Batch active learning
In the previous section we showed that the shortcoming of a greedy search strategy such as [Das04] is that is necessary to evaluate the entire set of unlabeled instances which can be a computational intensive and time consuming task. This is not limited to QBC but it is a general problem in active learning especially since data sets keeps expanding in the number of unlabeled instance and the number of feature per instance. A common approach batch active learning [HJZL06, RT10, SR08] tackles this problem is to sample a batch of instances at the time, meaning that N (batch size) instances are sampled at one time and their labels are requested to the oracle simultaneously. In [RT10] the authors proved three important properties of batch active learning when compared to active learning:
-
A linear speed-up until N is equal to the dimensions of the version space for some families of target functions.
-
A logarithmic speed-up in all cases.
-
A logarithmic speed-up at most for large value of N.
A simple strategy to perform batch active learning is to select the top N most informative instances, however this strategy presents an issue [Set09]
Myopically querying the “Q-best” queries according to some instance- level query strategy often does not work well, since it fails to consider the overlap in information content among the “best” instances.
The challenge in batch active learning is how to determine strategy to assemble the optimal query set Q.
Reference
[BFS02] Ran Bachrach, Shai Fine, and Eli Shamir. Query by committee, linear separation and random walks. Theoretical Computer Science, 284:2002, 2002.
[Das04] Sanjoy Dasgupta. Analysis of a greedy active learning strategy. In In Advances in Neural Information Processing Systems, pages 337–344. MIT Press, 2004.

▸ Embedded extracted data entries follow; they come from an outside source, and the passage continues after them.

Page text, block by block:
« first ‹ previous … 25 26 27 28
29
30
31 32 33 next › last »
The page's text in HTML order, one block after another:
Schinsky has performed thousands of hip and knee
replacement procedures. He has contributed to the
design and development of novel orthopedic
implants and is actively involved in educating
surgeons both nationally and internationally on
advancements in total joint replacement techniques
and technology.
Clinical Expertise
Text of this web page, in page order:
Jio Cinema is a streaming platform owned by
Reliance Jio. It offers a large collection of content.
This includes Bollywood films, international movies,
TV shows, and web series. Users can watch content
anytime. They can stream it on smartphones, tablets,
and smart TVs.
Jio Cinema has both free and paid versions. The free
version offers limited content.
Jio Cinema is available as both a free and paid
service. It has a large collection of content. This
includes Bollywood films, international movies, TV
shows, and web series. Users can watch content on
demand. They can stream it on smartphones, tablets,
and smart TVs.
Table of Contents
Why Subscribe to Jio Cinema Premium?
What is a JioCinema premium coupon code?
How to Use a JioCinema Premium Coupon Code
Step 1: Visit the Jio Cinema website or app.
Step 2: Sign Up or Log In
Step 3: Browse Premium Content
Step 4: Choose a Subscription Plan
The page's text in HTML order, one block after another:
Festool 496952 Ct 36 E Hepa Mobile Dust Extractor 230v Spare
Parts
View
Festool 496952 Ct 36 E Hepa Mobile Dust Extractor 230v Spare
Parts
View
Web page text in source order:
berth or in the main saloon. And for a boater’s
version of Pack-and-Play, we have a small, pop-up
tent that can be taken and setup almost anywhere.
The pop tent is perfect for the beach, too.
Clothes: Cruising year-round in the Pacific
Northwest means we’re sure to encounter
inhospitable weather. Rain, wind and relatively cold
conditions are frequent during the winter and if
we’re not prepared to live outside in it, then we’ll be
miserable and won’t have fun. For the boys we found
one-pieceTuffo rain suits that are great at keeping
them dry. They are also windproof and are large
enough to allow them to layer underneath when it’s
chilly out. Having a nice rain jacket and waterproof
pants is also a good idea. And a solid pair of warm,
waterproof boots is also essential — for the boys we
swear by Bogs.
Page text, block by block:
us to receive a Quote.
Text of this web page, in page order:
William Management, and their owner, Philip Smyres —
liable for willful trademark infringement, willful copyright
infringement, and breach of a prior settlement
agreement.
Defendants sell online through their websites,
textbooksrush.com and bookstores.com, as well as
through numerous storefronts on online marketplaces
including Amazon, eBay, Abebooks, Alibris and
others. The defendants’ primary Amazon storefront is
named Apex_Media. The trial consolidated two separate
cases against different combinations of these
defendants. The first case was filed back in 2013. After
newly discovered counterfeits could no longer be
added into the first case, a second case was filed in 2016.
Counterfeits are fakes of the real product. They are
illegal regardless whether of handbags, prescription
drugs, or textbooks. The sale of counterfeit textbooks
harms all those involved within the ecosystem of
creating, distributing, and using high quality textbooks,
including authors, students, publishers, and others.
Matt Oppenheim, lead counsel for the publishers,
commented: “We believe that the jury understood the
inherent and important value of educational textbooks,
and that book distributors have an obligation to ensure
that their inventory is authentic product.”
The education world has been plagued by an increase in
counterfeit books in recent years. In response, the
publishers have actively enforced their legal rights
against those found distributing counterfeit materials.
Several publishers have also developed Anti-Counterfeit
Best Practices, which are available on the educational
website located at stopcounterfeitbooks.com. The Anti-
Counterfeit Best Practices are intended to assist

[FSST97] Yoav Freund, H. Sebastian Seung, Eli Shamir, and Naftali Tishby. Selective sampling using the query by committee algorithm. Machine Learning, 28:133–168, 1997. 10.1023/A:1007330508534.
[HGC01] Ralf Herbrich, Thore Graepel, and Colin Campbell. Bayes point machines. J. Mach. Learn. Res., 1:245–279, September 2001.

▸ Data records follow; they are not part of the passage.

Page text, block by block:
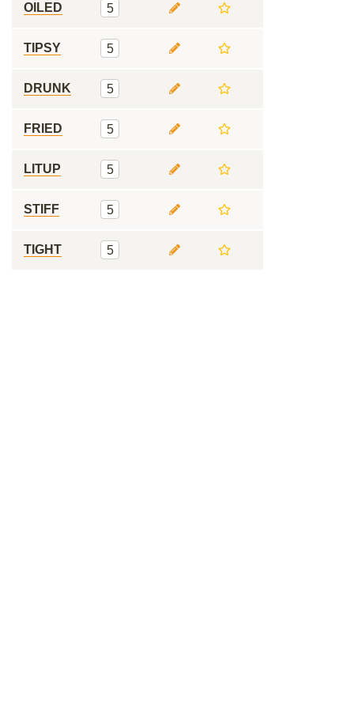
OILED 5
TIPSY 5
DRUNK 5
FRIED 5
LITUP 5
STIFF 5
TIGHT 5
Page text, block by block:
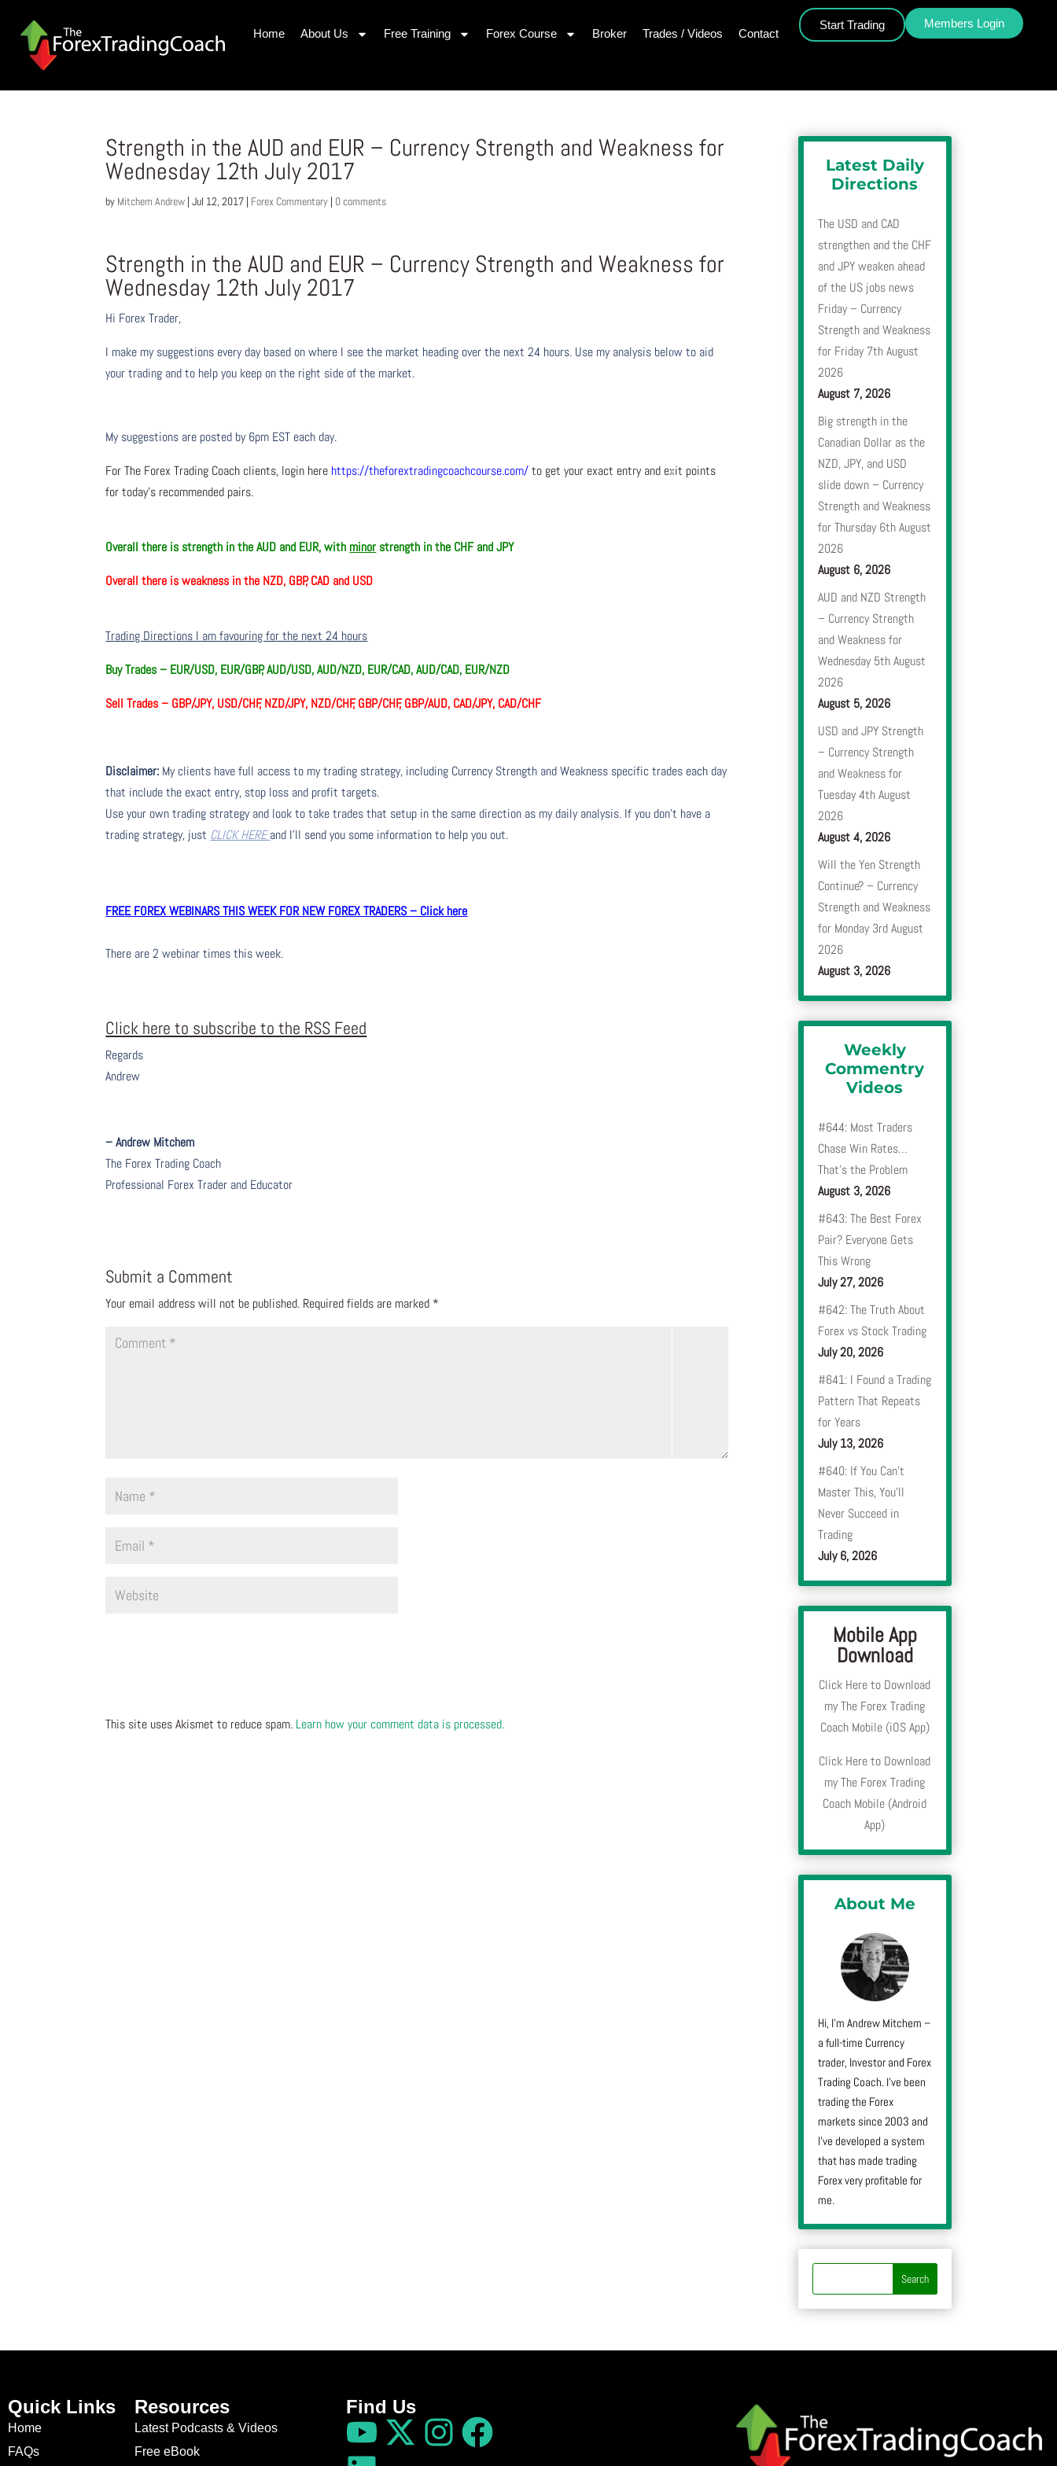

[Kol56] A. Kolmogorov. On the Shannon theory of information transmission in the case of continuous signals. Information Theory, IRE Transactions on, 2(4):102 –108, december 1956.

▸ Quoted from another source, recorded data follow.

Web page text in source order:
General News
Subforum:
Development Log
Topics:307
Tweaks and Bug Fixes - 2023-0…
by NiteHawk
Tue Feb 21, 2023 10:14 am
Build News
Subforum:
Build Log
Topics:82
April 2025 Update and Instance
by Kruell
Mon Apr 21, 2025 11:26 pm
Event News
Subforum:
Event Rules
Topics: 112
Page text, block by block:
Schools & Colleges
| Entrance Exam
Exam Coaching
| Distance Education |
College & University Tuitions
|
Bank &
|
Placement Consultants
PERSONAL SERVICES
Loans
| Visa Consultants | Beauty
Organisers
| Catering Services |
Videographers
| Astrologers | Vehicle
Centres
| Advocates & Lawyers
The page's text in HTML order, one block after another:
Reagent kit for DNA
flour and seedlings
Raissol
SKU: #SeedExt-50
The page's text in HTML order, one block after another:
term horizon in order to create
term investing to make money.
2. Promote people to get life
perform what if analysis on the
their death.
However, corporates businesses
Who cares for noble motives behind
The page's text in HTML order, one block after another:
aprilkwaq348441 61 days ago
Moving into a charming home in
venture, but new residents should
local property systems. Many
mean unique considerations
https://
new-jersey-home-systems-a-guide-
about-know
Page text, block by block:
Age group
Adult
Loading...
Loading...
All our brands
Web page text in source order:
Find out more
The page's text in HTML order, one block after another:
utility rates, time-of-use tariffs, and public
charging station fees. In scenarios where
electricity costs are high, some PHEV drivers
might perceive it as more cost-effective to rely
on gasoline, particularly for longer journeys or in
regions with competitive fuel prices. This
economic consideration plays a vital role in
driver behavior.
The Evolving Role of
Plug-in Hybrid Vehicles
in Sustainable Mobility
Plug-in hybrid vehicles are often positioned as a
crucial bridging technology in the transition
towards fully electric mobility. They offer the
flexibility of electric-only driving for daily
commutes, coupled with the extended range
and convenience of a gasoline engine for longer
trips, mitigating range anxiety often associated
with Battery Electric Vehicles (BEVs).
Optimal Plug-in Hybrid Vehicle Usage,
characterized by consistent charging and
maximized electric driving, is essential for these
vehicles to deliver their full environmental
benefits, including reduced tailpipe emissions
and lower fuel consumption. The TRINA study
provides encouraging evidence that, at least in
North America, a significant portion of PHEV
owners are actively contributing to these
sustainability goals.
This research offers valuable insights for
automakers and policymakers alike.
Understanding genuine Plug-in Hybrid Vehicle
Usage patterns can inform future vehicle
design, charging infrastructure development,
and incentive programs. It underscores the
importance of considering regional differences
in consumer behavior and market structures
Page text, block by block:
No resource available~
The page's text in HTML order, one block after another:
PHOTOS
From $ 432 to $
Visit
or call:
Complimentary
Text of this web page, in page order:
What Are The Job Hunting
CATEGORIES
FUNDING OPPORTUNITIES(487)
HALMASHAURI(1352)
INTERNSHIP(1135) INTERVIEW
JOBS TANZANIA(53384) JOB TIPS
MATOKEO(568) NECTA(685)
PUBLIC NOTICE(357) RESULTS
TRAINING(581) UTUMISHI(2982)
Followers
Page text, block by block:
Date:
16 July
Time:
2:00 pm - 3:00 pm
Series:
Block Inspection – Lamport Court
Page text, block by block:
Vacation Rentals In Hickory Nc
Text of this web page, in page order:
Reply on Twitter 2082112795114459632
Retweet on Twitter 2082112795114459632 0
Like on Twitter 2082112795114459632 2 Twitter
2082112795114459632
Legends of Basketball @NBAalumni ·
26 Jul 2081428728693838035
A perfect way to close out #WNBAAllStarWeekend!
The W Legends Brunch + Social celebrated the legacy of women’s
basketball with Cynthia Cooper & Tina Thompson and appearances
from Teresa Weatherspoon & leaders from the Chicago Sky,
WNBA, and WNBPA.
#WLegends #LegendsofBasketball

[Mit82] Tom M. Mitchell. Generalization as search. Artificial Intelligence, 18(2):203 – 226, 1982.
[RT10] Philippe Rolet and Olivier Teytaud. Complexity bounds for batch active learning in classification. In José Balcàzar, Francesco Bonchi, Aristides Gionis, and Michèle Sebag, editors, Machine Learning and Knowledge Discovery in Databases, volume 6323 of Lecture Notes in Computer Science, pages 293–305. Springer Berlin / Heidelberg, 2010. 10.1007/978-3-642-15939-8_19
[SOS92] H. S. Seung, M. Opper, and H. Sompolinsky. Query by commit- tee. In Proceedings of the fifth annual workshop on Computational learning theory, COLT ’92, pages 287–294, New York, NY, USA, 1992. ACM.
[Set09] Burr Settles. Active learning literature survey. Computer Sciences Technical Report 1648, University of Wisconsin–Madison, 2009.
Very interesting. Found this in my search for some references to disagreement measures. Think however you have forgotten two references: [DE95] and [KL51].